Throughout the records below, find each line holding "Price" and copy it.

= = =

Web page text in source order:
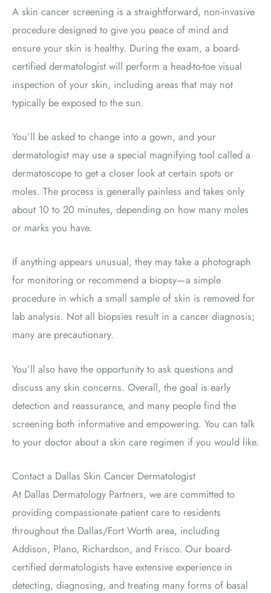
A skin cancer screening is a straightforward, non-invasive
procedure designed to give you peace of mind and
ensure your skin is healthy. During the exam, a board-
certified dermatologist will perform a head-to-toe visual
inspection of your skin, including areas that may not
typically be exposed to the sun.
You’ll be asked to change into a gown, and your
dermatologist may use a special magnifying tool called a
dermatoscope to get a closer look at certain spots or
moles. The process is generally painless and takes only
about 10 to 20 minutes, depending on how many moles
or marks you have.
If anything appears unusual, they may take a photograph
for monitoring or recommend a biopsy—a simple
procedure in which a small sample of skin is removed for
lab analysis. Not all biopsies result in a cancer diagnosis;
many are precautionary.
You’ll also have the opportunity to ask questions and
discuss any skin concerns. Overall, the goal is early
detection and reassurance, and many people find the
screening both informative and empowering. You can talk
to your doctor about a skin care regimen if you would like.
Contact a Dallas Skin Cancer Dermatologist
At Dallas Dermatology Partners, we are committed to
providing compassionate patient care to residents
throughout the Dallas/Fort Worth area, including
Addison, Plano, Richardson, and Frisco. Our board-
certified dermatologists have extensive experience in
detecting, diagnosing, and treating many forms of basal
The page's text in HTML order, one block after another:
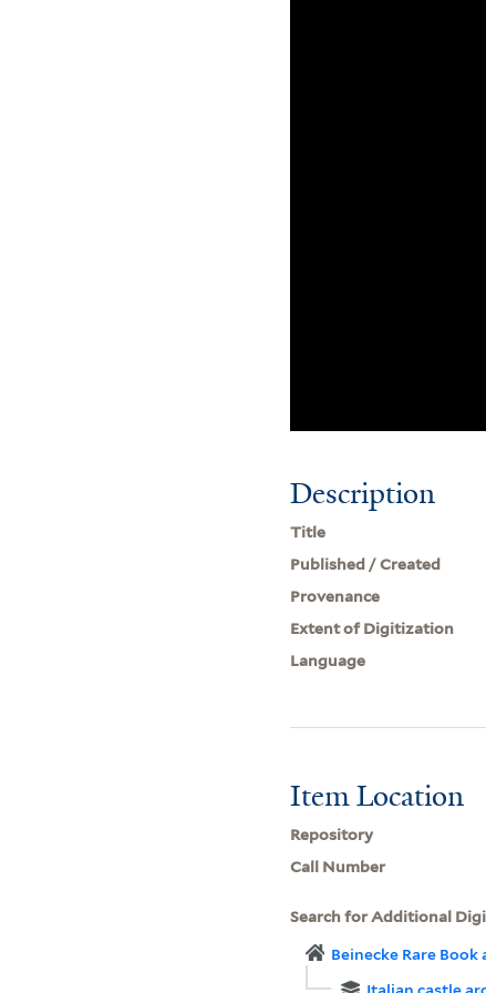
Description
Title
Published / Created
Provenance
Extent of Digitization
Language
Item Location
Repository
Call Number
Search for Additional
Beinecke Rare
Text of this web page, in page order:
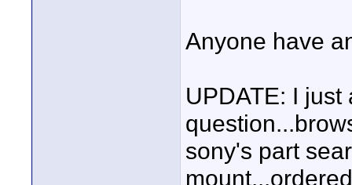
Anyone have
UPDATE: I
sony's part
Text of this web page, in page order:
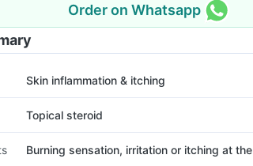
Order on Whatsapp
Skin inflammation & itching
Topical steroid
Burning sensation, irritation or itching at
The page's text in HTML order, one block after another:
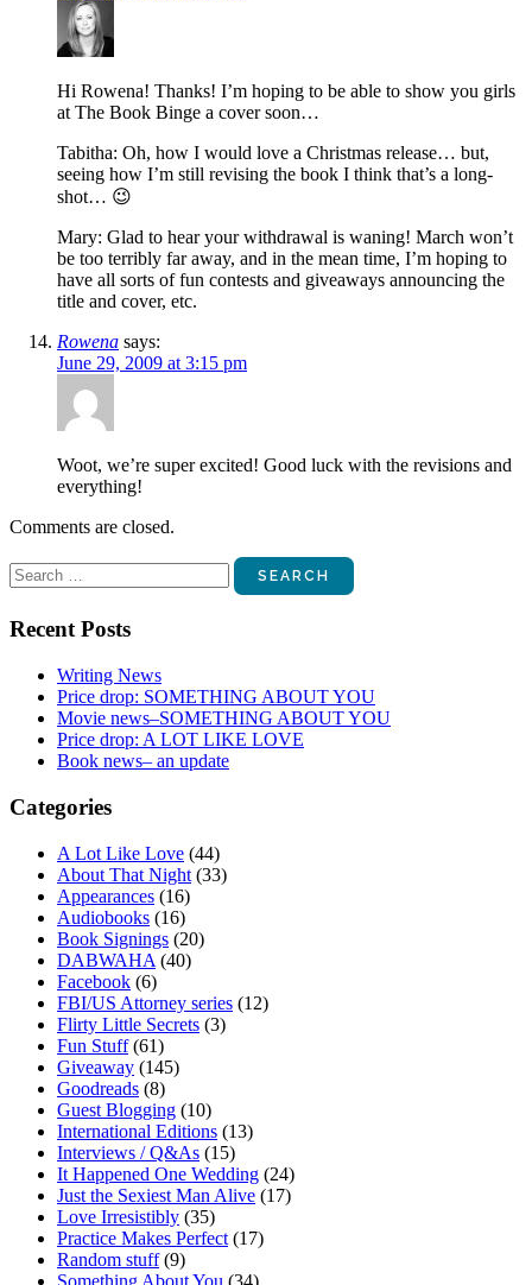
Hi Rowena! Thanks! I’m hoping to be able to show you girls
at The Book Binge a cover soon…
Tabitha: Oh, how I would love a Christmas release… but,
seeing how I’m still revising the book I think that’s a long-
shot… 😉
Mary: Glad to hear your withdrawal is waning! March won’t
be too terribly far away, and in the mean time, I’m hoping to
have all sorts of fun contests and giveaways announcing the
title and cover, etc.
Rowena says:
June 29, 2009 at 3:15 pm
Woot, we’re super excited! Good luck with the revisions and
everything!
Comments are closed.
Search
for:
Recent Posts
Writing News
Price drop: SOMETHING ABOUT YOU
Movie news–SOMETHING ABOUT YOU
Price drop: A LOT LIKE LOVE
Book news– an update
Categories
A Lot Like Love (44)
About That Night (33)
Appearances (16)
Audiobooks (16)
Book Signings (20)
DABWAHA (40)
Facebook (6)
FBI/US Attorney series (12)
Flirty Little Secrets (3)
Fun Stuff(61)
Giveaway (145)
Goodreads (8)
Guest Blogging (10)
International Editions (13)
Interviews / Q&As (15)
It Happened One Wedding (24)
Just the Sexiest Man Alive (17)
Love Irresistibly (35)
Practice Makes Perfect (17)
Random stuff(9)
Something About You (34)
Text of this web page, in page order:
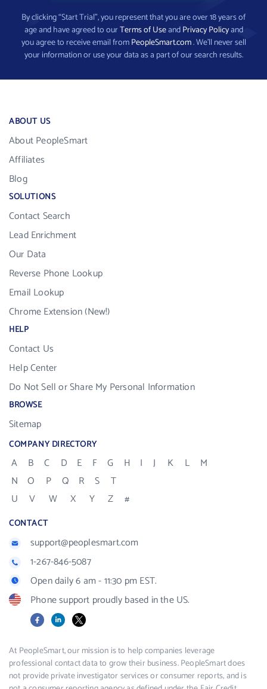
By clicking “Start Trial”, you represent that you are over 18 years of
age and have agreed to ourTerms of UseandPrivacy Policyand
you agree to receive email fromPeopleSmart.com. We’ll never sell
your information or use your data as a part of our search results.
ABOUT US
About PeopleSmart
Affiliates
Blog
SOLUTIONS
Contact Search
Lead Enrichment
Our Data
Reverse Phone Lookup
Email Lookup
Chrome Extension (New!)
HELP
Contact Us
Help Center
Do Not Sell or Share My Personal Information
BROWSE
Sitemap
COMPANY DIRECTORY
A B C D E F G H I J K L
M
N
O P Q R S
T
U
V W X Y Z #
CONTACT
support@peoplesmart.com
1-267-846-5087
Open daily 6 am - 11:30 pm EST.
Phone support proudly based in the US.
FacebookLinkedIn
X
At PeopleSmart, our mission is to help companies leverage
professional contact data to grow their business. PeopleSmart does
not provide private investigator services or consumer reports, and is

= = =

**EXERCISE ANSWER**
Price drop: SOMETHING ABOUT YOU
Price drop: A LOT LIKE LOVE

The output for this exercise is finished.